Where the line containing "否 则 输 出 ： [101, 309]" appears in the entries below, begin there and output every line through the last, exactly, minus the pictures.

======== DATASET EXTRACT ========

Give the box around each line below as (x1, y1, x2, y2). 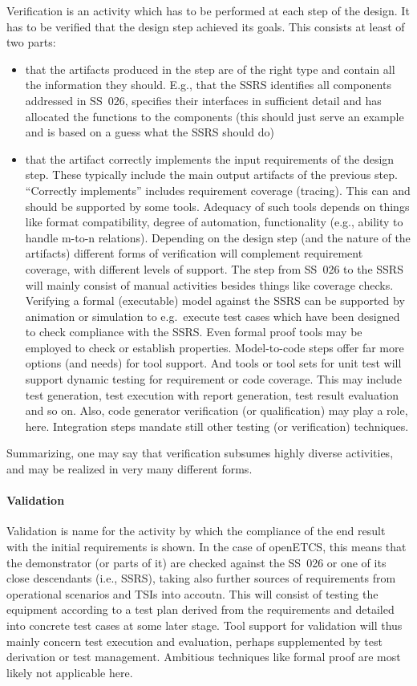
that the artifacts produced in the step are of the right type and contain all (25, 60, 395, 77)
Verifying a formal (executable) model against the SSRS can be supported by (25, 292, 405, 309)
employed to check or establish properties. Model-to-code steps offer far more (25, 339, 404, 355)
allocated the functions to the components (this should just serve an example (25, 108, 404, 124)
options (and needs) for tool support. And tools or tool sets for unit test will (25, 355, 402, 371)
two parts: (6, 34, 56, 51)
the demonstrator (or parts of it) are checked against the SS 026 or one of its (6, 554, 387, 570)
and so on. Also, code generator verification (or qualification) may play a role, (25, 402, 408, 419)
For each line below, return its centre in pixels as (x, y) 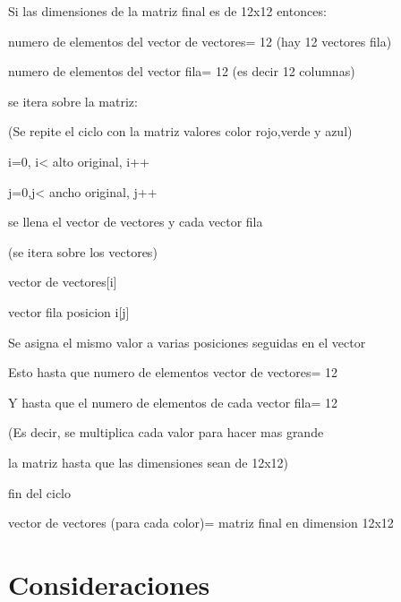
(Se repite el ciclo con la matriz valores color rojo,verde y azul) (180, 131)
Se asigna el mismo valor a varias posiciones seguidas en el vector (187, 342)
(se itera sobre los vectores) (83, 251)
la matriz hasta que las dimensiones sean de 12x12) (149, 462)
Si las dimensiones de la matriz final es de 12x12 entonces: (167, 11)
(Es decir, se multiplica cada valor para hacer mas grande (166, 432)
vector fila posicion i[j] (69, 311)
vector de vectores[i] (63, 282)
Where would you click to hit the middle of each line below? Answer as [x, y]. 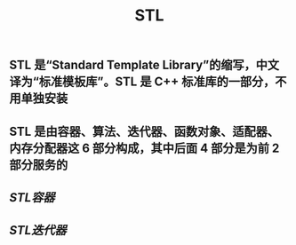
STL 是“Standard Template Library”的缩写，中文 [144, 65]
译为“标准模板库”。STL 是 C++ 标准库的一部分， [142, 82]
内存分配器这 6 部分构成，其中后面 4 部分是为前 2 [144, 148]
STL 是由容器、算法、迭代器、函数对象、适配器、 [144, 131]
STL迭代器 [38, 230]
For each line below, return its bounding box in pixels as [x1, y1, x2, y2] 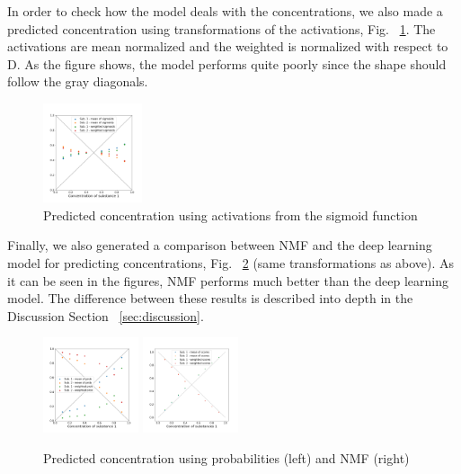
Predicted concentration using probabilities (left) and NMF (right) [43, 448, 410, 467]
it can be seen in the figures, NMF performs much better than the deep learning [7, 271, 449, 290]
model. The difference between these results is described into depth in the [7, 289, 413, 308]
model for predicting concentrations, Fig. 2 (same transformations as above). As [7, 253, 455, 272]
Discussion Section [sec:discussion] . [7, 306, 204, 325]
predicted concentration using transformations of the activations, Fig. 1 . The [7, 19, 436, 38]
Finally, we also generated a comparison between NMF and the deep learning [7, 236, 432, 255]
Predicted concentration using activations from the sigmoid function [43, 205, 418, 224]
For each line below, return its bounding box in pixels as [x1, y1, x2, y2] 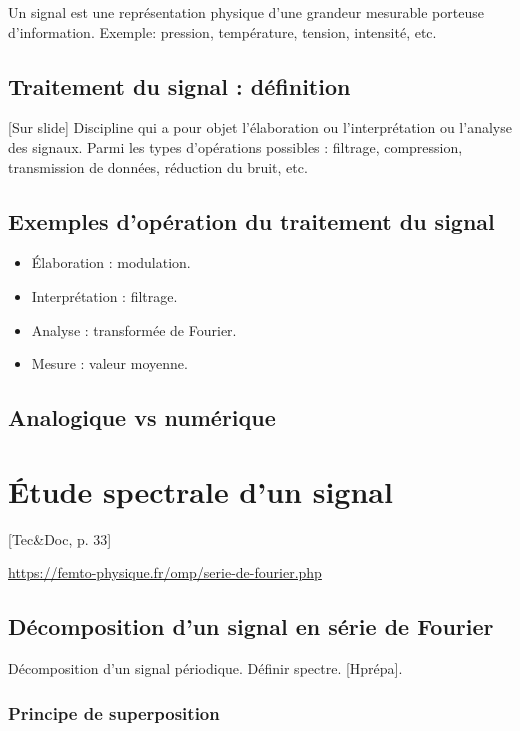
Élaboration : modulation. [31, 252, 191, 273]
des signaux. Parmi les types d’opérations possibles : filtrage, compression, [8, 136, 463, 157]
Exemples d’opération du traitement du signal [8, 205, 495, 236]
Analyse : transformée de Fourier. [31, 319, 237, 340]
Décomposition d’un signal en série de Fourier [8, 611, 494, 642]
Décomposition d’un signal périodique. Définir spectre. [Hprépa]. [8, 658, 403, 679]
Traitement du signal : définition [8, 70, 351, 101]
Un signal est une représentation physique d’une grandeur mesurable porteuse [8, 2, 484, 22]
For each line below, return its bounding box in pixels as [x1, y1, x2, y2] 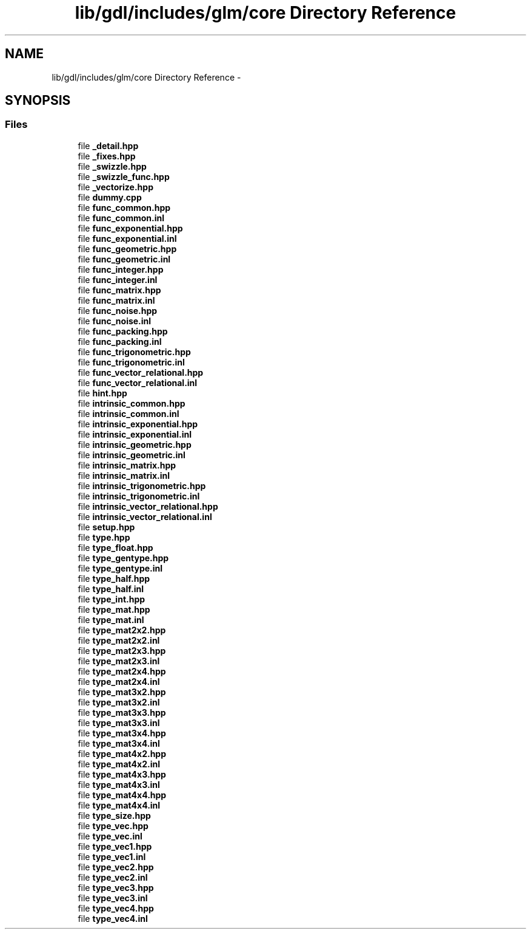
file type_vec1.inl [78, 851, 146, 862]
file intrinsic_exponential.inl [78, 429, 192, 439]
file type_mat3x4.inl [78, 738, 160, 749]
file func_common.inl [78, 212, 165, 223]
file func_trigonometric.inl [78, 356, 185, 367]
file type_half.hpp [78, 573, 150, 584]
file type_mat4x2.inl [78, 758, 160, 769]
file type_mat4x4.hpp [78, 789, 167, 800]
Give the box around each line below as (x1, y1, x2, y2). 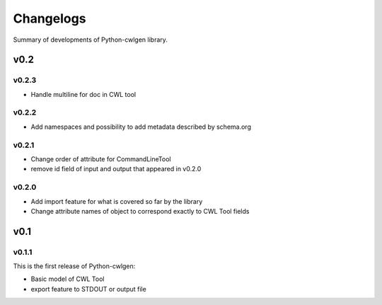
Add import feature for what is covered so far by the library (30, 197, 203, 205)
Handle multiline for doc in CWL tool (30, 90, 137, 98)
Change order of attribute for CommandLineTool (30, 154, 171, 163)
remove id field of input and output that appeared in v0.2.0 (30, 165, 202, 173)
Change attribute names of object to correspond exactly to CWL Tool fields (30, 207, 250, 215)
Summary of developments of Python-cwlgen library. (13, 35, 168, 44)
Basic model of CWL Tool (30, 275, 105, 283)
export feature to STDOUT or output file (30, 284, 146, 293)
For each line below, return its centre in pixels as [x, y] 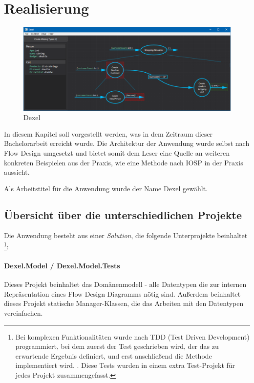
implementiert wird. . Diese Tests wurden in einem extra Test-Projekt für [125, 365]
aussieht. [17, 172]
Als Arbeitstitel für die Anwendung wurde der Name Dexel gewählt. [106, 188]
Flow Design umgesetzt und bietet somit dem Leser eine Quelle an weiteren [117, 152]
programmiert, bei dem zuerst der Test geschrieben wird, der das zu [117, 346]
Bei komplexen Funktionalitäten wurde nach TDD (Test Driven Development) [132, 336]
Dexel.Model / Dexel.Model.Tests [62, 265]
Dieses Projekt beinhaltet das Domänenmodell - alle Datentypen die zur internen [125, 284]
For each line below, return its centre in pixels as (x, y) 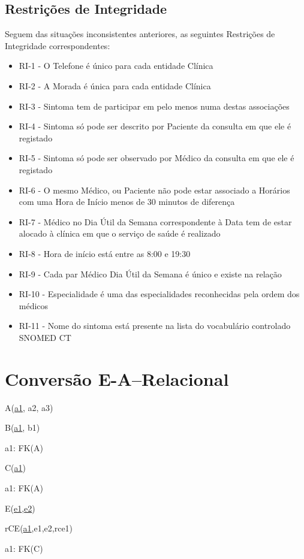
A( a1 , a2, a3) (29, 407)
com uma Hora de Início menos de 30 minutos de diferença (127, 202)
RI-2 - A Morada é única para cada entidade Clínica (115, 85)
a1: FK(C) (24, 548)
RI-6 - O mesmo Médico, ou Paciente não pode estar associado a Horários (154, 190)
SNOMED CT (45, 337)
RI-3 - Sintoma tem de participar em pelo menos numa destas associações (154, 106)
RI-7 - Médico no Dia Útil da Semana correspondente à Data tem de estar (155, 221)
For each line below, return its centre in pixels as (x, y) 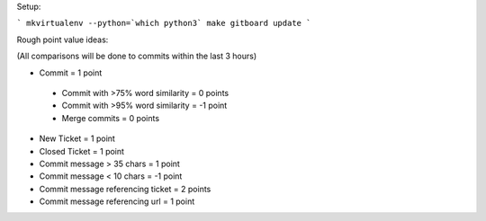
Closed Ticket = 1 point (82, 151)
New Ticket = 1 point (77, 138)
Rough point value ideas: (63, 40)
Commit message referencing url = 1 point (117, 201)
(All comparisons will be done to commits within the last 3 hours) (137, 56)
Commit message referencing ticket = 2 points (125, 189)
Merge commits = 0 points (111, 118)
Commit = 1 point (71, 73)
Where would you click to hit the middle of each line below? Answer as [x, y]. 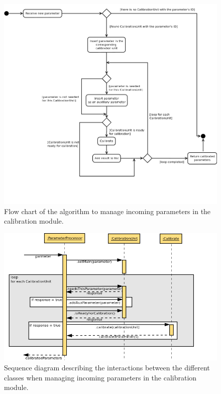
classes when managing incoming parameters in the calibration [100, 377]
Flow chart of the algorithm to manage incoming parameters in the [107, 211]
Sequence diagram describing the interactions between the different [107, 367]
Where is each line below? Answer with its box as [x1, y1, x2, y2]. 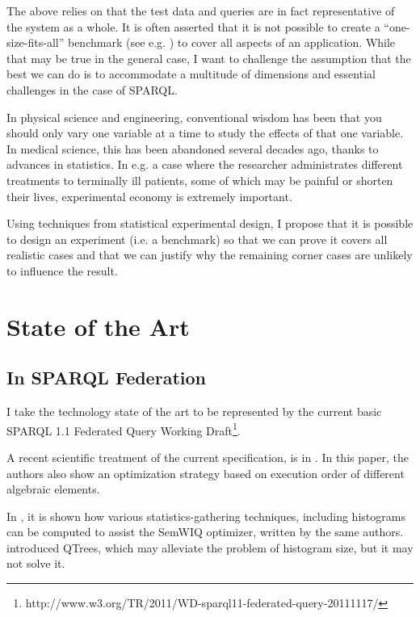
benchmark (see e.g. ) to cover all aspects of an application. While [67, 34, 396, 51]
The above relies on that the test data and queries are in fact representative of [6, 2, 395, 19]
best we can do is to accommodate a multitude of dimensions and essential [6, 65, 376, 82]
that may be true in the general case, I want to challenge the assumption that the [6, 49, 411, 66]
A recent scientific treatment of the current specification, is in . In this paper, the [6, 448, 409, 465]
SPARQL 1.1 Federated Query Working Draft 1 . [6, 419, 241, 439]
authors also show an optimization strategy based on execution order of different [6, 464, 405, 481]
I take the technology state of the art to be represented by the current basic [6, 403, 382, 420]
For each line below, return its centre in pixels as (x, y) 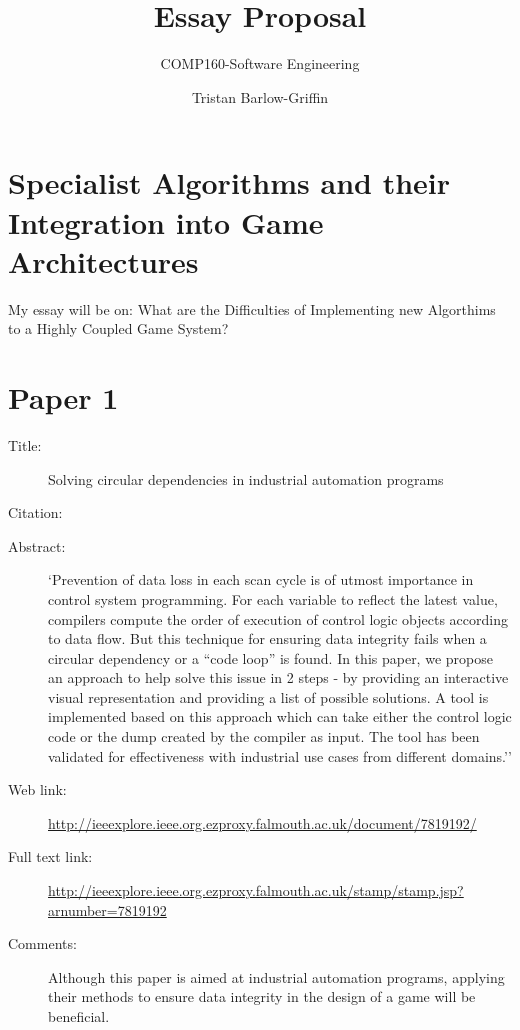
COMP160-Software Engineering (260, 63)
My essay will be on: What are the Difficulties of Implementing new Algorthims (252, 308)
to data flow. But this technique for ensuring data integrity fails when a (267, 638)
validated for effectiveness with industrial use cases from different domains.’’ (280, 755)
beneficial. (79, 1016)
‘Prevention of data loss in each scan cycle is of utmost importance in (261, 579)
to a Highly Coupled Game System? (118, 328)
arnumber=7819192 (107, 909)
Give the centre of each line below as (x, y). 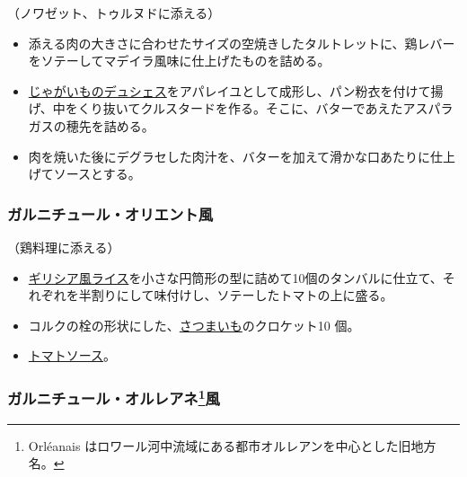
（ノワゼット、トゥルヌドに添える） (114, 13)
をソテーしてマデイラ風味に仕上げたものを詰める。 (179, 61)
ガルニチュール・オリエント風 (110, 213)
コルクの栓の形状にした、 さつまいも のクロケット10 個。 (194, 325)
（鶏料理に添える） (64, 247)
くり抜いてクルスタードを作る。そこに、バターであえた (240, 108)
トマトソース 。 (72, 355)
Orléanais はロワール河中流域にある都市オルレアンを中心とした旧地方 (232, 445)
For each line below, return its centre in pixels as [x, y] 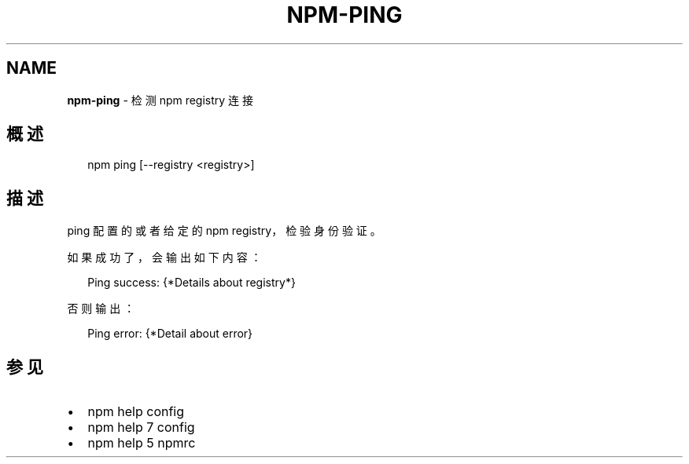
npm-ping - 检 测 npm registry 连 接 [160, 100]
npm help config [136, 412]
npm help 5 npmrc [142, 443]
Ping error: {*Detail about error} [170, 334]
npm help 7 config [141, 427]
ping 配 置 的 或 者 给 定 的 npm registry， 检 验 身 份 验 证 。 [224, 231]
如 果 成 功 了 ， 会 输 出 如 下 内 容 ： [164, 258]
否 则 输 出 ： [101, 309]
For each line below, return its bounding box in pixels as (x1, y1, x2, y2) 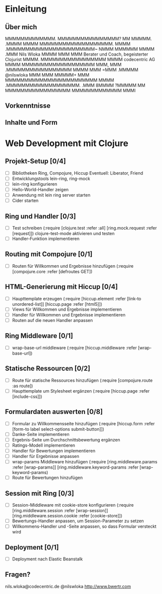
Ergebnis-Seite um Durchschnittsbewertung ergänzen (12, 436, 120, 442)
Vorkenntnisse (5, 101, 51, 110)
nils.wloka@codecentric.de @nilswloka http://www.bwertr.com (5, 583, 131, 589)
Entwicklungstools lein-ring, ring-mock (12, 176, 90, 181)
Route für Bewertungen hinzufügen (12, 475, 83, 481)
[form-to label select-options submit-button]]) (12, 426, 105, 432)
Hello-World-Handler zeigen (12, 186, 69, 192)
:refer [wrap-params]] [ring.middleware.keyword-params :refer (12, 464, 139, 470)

========

-- WORKED SOLUTION --
否 则 输 出 ： [101, 309]
For each line below, return its bounding box in pixels as (x1, y1, x2, y2) 
Ergebnis-Seite um Durchschnittsbewertung ergänzen (12, 436, 120, 442)
Vorkenntnisse (5, 101, 51, 110)
nils.wloka@codecentric.de @nilswloka http://www.bwertr.com (5, 583, 131, 589)
Entwicklungstools lein-ring, ring-mock (12, 176, 90, 181)
Route für Bewertungen hinzufügen (12, 475, 83, 481)
[form-to label select-options submit-button]]) (12, 426, 105, 432)
Hello-World-Handler zeigen (12, 186, 69, 192)
:refer [wrap-params]] [ring.middleware.keyword-params :refer (12, 464, 139, 470)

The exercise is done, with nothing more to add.